As vital as the community formed by the chorus is, Eanes put practical protections first.

“We went under the notion that this is not essential work,” he says. “So it does not hurt us to take every single precaution we can. In other words, Beethoven is important, but it’s more important that everybody stays healthy.”

And to eliminate any uncertainty about the soundness of the measures they planned to enact to safely record the performances — testing, quarantining, masking, and eight to 12 feet of distance inside the cathedral — they went to the guy in charge. (By which I mean infectious-disease expert Anthony S. Fauci.)

“I heard the man likes to answer emails at all hours of the night, and he called me,” Eanes says. “We had a conversation about it. He made some recommendations. And I thought if this guy isn’t saying you’re nuts, and if he’s looking at our recommendations and saying, ‘Yeah, you can do this,’ then we’re going to do it.”
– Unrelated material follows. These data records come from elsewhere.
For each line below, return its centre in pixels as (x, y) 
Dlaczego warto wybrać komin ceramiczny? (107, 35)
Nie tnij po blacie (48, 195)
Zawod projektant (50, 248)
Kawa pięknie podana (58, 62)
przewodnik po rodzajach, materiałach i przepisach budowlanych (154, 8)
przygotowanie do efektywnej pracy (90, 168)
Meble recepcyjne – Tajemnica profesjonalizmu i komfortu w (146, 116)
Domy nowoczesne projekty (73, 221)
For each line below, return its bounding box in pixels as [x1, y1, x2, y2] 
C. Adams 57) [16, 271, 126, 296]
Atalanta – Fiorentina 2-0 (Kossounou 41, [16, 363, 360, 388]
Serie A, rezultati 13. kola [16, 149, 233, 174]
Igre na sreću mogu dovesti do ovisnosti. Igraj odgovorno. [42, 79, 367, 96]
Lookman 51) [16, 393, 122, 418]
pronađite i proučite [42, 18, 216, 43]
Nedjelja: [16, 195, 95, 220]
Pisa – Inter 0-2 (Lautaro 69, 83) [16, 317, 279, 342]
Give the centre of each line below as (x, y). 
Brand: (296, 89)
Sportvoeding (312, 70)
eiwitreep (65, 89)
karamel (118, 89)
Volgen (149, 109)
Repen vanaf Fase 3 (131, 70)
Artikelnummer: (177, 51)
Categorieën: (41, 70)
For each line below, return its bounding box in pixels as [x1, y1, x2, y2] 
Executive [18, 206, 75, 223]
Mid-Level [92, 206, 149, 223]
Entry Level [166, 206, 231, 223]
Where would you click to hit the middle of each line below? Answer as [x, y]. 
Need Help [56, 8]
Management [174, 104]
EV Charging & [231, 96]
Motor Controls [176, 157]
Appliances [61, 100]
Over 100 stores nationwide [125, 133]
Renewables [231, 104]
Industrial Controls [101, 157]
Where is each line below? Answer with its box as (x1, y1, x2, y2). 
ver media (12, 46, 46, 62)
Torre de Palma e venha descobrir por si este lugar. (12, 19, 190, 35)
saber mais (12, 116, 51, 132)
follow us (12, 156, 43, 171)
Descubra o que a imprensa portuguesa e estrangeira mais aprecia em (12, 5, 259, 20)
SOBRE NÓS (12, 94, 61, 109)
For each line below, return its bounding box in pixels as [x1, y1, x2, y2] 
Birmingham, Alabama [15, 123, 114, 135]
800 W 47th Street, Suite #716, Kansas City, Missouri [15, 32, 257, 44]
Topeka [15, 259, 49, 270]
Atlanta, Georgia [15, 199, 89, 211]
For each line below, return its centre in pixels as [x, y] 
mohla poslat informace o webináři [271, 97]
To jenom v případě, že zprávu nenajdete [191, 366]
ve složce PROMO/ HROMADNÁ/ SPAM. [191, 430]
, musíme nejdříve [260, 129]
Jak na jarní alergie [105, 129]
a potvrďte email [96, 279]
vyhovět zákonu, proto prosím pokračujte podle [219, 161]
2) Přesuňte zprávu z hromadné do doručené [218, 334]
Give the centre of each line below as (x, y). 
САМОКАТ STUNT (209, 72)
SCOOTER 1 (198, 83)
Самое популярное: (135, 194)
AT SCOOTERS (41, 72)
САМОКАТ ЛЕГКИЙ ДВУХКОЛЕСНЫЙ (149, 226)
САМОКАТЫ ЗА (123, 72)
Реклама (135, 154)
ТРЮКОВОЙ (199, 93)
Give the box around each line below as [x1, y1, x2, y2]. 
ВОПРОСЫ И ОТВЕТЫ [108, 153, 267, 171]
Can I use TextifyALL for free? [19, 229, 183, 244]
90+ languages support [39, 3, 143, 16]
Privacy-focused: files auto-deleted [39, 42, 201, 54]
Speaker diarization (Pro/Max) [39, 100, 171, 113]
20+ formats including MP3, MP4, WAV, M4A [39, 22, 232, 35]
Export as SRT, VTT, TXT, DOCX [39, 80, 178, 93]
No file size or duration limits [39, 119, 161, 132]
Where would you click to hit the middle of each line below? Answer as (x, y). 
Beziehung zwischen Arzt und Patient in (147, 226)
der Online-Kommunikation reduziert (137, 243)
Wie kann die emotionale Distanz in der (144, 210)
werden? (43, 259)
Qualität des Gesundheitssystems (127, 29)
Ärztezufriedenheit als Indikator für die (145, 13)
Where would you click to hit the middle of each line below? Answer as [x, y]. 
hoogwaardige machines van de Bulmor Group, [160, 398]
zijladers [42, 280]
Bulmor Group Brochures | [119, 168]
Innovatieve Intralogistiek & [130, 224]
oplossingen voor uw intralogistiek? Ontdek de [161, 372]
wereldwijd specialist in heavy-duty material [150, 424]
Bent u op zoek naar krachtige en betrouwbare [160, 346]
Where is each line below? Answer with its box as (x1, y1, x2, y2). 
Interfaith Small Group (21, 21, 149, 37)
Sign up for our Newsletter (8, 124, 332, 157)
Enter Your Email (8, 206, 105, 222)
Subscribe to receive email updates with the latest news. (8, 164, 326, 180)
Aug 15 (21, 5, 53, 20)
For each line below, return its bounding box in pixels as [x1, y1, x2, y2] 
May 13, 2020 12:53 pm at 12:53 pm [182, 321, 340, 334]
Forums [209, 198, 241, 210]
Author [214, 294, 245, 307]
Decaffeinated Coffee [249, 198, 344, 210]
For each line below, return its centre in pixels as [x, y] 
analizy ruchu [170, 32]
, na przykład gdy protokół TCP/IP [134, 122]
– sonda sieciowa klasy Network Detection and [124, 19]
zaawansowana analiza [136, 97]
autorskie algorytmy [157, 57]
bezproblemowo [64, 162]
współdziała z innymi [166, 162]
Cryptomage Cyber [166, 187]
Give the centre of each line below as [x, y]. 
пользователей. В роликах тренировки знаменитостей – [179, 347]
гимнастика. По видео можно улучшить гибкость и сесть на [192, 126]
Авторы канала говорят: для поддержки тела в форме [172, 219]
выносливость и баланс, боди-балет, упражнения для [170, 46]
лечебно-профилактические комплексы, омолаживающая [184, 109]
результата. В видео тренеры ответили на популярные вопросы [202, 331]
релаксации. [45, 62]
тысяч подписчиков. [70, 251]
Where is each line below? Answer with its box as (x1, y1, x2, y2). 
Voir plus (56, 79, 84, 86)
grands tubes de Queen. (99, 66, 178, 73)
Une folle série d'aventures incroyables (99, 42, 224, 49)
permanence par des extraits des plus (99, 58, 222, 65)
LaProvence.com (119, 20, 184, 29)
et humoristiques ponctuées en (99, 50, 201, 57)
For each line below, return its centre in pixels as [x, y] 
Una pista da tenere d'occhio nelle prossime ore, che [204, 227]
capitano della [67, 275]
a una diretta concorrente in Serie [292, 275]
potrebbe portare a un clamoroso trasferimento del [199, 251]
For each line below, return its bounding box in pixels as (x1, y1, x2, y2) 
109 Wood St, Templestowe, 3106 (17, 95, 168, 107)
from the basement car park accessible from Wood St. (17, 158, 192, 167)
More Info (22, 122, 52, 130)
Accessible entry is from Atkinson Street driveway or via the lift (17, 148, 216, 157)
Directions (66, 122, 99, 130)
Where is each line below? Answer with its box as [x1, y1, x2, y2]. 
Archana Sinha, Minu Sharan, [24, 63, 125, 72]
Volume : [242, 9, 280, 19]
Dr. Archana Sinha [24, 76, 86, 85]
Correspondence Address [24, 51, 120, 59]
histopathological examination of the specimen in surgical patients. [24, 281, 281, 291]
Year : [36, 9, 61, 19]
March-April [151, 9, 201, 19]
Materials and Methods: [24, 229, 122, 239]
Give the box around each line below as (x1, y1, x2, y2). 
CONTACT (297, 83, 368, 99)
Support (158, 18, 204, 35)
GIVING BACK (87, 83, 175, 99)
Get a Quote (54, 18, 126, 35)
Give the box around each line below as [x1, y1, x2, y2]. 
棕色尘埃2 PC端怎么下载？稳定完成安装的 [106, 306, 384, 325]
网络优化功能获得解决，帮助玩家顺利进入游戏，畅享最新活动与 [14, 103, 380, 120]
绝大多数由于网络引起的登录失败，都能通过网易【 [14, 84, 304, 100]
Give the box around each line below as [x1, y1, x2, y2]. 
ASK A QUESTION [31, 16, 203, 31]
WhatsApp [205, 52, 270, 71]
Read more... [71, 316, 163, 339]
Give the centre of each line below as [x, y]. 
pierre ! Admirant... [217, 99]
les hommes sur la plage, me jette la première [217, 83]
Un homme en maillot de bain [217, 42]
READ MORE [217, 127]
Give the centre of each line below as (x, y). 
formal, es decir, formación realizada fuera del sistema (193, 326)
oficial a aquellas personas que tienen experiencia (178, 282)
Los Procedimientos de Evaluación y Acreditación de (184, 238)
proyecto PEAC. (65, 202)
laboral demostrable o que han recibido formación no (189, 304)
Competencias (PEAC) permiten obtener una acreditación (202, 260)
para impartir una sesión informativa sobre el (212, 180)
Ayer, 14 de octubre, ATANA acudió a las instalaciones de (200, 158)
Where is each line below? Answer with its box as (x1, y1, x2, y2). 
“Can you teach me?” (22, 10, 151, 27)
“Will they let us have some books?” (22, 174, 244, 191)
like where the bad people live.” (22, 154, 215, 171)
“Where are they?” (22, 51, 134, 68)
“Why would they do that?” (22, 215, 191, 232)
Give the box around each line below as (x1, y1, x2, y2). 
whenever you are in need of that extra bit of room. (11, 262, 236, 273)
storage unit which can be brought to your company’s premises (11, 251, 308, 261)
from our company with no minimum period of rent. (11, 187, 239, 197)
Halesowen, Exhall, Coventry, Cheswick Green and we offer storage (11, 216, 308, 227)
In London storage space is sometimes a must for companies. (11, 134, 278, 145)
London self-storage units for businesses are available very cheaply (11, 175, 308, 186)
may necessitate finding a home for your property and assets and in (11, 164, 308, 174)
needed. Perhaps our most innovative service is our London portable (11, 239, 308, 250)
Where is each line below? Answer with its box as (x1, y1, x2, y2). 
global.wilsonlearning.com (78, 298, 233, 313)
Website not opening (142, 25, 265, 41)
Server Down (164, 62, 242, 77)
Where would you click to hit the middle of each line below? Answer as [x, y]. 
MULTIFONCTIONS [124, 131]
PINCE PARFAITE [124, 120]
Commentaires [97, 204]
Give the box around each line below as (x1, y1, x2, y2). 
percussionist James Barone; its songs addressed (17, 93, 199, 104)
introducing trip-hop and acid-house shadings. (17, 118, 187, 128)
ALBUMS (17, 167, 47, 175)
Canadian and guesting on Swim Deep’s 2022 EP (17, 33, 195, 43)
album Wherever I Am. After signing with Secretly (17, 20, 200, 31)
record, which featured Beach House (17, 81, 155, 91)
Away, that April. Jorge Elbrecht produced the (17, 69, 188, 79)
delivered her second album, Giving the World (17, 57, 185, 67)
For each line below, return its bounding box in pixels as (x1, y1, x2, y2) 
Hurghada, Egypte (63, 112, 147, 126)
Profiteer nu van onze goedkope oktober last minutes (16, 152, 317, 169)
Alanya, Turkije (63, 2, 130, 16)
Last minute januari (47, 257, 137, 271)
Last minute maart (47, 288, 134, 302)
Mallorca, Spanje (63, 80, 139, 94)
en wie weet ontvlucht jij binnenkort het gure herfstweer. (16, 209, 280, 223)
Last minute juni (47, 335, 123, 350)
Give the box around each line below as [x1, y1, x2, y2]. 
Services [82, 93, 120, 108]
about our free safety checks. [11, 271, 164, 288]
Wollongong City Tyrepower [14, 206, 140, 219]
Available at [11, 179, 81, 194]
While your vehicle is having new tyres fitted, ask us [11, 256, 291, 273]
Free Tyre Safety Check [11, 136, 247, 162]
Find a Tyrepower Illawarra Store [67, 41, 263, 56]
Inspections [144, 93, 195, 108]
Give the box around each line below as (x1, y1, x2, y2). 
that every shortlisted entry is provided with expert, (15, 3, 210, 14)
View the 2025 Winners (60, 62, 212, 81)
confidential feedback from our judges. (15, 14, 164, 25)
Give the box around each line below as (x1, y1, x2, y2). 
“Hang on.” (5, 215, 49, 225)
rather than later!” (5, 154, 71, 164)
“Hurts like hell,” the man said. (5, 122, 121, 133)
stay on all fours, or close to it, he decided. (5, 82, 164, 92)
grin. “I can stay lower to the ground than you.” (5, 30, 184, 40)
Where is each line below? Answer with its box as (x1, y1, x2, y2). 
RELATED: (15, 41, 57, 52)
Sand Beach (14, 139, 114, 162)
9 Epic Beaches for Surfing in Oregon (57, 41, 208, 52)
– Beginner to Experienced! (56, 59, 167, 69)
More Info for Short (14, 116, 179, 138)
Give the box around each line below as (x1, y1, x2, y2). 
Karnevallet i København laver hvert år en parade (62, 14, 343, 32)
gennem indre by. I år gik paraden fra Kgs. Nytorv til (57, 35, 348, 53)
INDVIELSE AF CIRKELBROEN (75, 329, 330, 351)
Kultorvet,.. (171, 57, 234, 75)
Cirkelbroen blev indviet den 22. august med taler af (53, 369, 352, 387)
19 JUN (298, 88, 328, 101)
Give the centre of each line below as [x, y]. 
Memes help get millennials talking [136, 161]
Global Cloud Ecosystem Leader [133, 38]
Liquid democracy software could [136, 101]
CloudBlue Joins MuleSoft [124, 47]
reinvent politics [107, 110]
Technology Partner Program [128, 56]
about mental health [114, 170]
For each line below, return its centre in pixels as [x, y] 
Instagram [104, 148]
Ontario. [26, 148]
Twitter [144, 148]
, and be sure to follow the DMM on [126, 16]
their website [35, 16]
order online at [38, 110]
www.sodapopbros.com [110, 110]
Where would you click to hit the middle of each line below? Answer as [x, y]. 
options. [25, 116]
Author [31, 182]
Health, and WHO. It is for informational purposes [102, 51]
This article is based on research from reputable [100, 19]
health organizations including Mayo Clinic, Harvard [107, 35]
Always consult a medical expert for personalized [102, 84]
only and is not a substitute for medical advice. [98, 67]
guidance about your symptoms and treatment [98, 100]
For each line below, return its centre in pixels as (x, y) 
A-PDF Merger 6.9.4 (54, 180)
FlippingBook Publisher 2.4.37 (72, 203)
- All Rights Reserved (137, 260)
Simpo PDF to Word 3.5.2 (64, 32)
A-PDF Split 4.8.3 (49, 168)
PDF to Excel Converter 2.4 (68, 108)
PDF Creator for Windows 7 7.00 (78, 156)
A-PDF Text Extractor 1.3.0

Part of this resolve to bring choruses back together extends quite naturally from a long, proud, inbuilt American tradition of obsessive show-must-go-on-ism. But why is it that the show must go on? It became cruelly crystal clear only once all the shows were called off, but in singing together, we also learn something about living together, and, at the moment, our country could use some rehearsal.

“People really need music in their lives,” Bielawa says. “They need it right now. I need it now. It’s completely selfish. I need to open up my Google Drive and see 35 singers singing some kooky phrase. I need to hear people shouting.”